● **DESCRIPTION OF THE TASK**:
The entire listing below is to be written out exactly, minus the pictures.

● **DATA FOR REVIEW**:

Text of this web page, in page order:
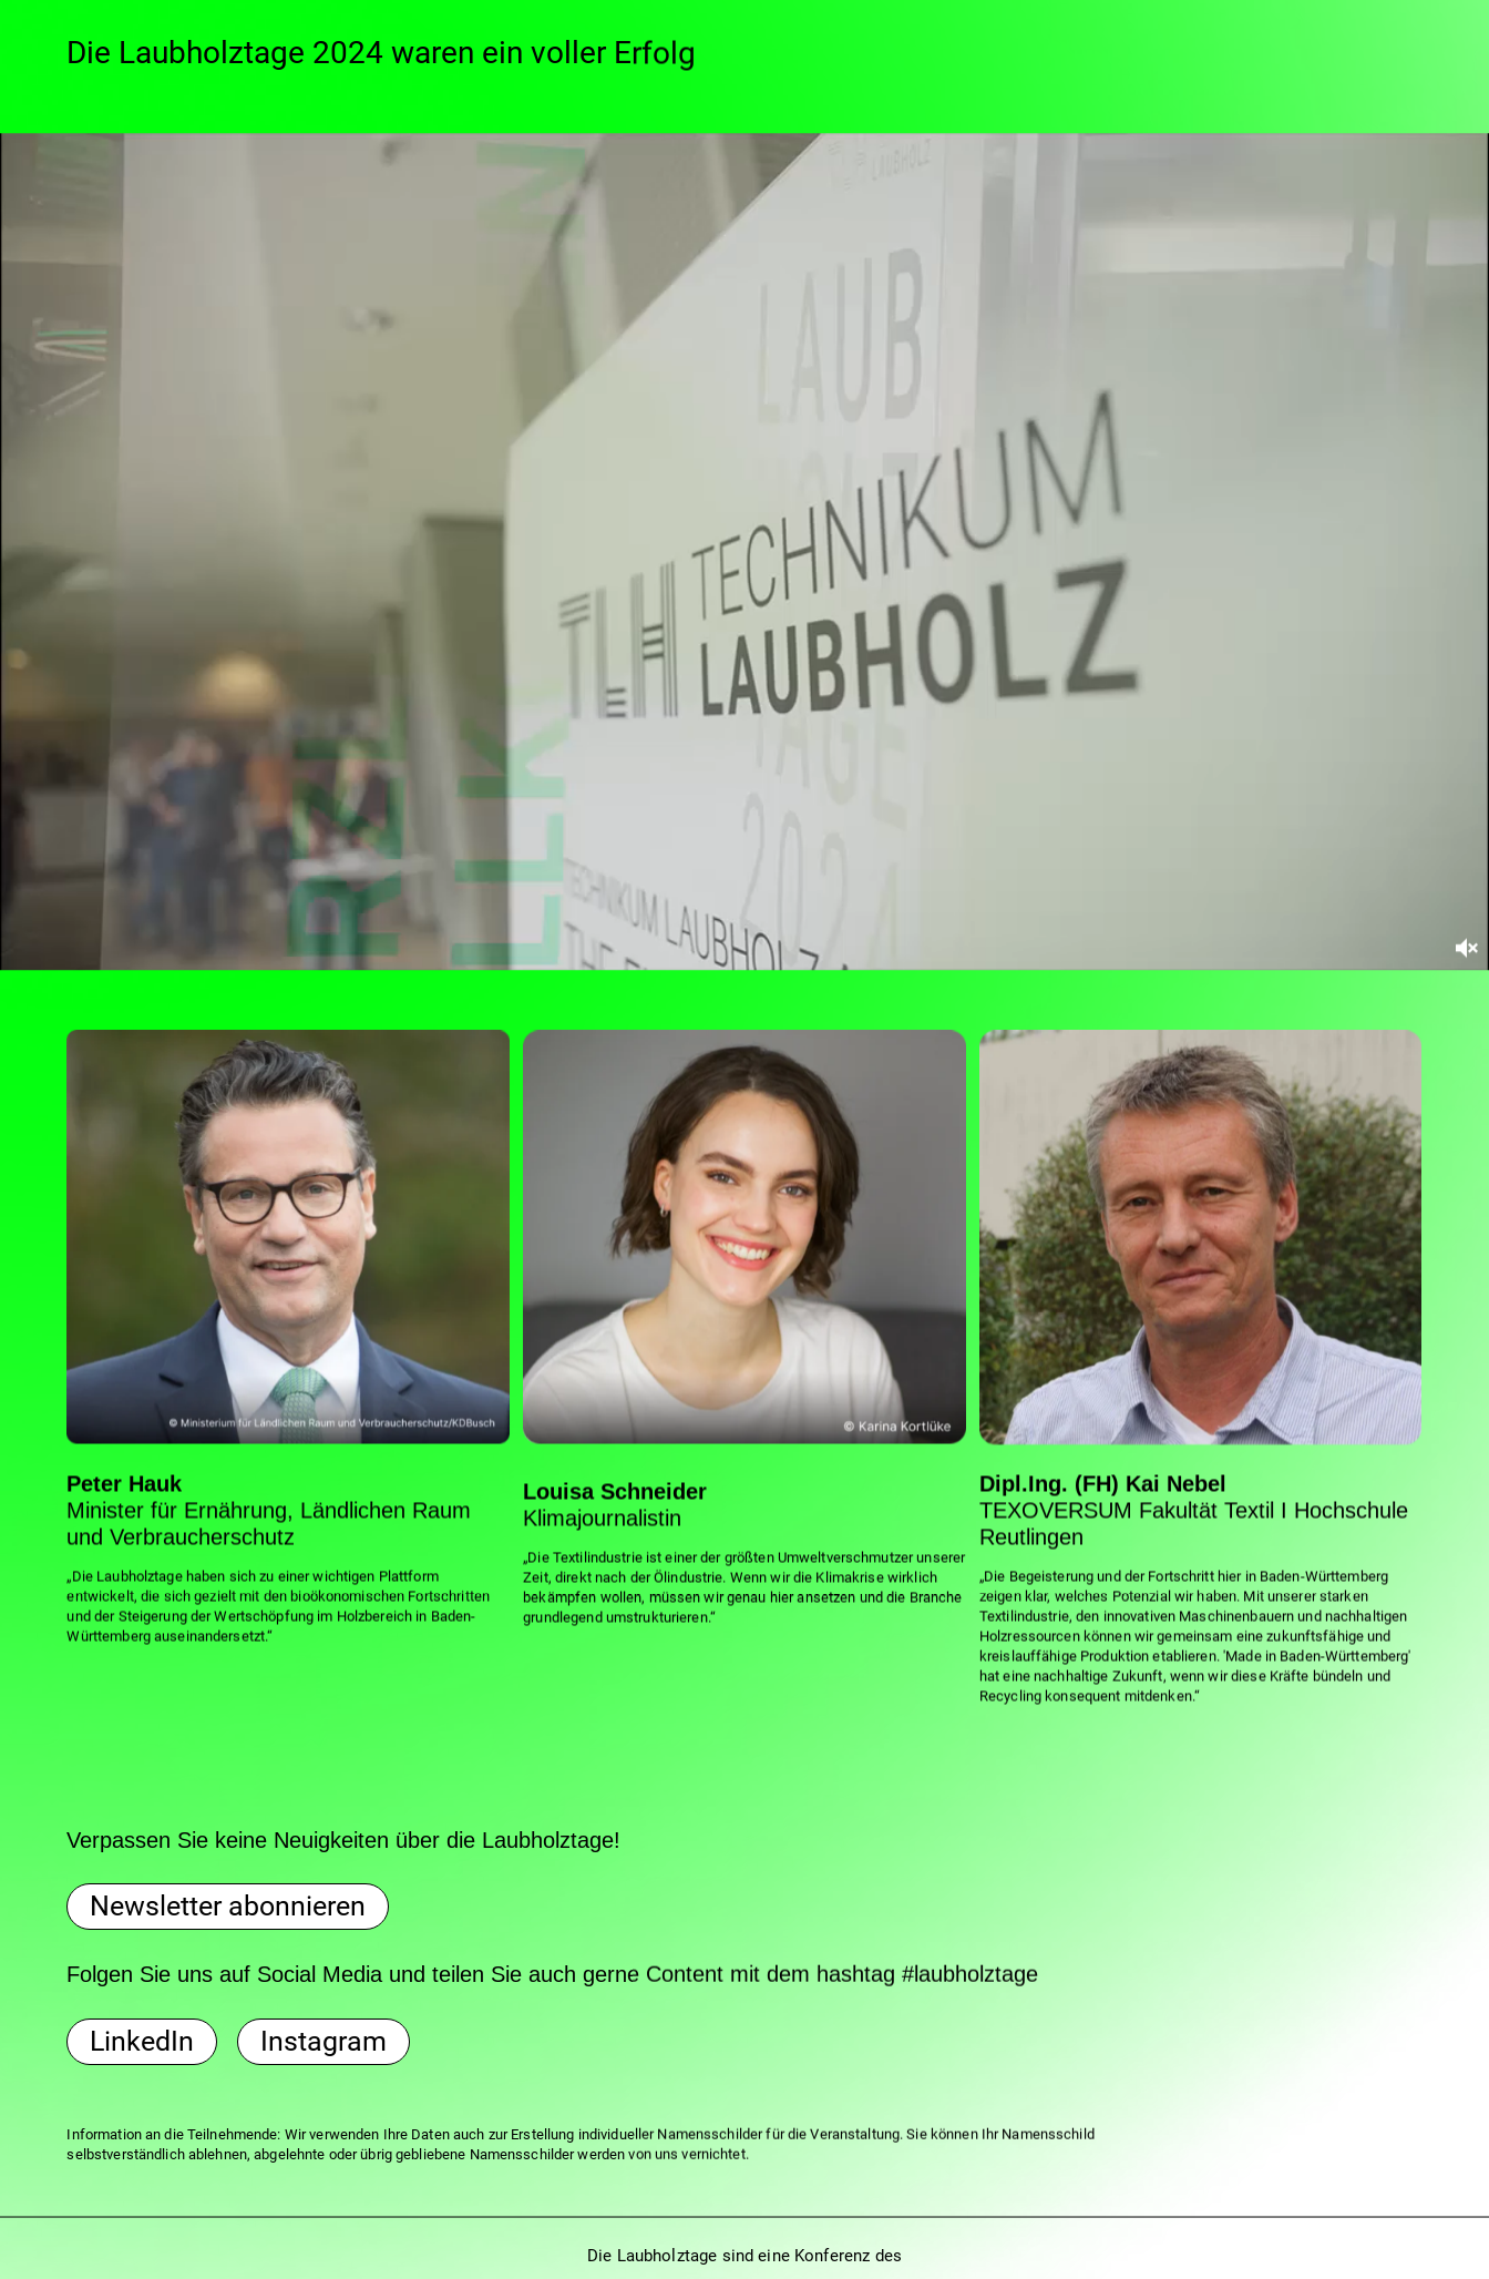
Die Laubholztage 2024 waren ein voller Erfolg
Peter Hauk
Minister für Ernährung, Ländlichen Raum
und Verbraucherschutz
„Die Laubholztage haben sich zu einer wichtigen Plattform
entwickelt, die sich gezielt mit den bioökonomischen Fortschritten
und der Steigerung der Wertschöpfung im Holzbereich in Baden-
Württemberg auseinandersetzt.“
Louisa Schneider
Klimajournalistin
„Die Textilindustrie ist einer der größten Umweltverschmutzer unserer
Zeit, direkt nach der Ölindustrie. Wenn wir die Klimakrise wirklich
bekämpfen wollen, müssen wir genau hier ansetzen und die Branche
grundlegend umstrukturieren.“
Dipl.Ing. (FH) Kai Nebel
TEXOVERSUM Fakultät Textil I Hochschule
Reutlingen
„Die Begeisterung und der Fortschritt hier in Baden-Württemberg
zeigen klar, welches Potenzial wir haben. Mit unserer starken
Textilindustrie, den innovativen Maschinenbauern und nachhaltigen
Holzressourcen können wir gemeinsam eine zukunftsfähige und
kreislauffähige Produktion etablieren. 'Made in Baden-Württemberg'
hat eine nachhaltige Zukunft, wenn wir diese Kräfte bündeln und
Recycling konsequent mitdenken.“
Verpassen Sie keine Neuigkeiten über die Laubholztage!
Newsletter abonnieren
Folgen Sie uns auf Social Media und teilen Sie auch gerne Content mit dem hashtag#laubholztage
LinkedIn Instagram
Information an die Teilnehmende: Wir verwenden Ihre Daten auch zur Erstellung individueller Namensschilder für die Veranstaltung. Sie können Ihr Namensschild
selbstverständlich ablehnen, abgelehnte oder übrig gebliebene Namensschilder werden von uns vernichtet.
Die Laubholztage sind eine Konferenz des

● **REPLY**:
Text of this web page, in page order:
Die Laubholztage 2024 waren ein voller Erfolg
Peter Hauk
Minister für Ernährung, Ländlichen Raum
und Verbraucherschutz
„Die Laubholztage haben sich zu einer wichtigen Plattform
entwickelt, die sich gezielt mit den bioökonomischen Fortschritten
und der Steigerung der Wertschöpfung im Holzbereich in Baden-
Württemberg auseinandersetzt.“
Louisa Schneider
Klimajournalistin
„Die Textilindustrie ist einer der größten Umweltverschmutzer unserer
Zeit, direkt nach der Ölindustrie. Wenn wir die Klimakrise wirklich
bekämpfen wollen, müssen wir genau hier ansetzen und die Branche
grundlegend umstrukturieren.“
Dipl.Ing. (FH) Kai Nebel
TEXOVERSUM Fakultät Textil I Hochschule
Reutlingen
„Die Begeisterung und der Fortschritt hier in Baden-Württemberg
zeigen klar, welches Potenzial wir haben. Mit unserer starken
Textilindustrie, den innovativen Maschinenbauern und nachhaltigen
Holzressourcen können wir gemeinsam eine zukunftsfähige und
kreislauffähige Produktion etablieren. 'Made in Baden-Württemberg'
hat eine nachhaltige Zukunft, wenn wir diese Kräfte bündeln und
Recycling konsequent mitdenken.“
Verpassen Sie keine Neuigkeiten über die Laubholztage!
Newsletter abonnieren
Folgen Sie uns auf Social Media und teilen Sie auch gerne Content mit dem hashtag#laubholztage
LinkedIn Instagram
Information an die Teilnehmende: Wir verwenden Ihre Daten auch zur Erstellung individueller Namensschilder für die Veranstaltung. Sie können Ihr Namensschild
selbstverständlich ablehnen, abgelehnte oder übrig gebliebene Namensschilder werden von uns vernichtet.
Die Laubholztage sind eine Konferenz des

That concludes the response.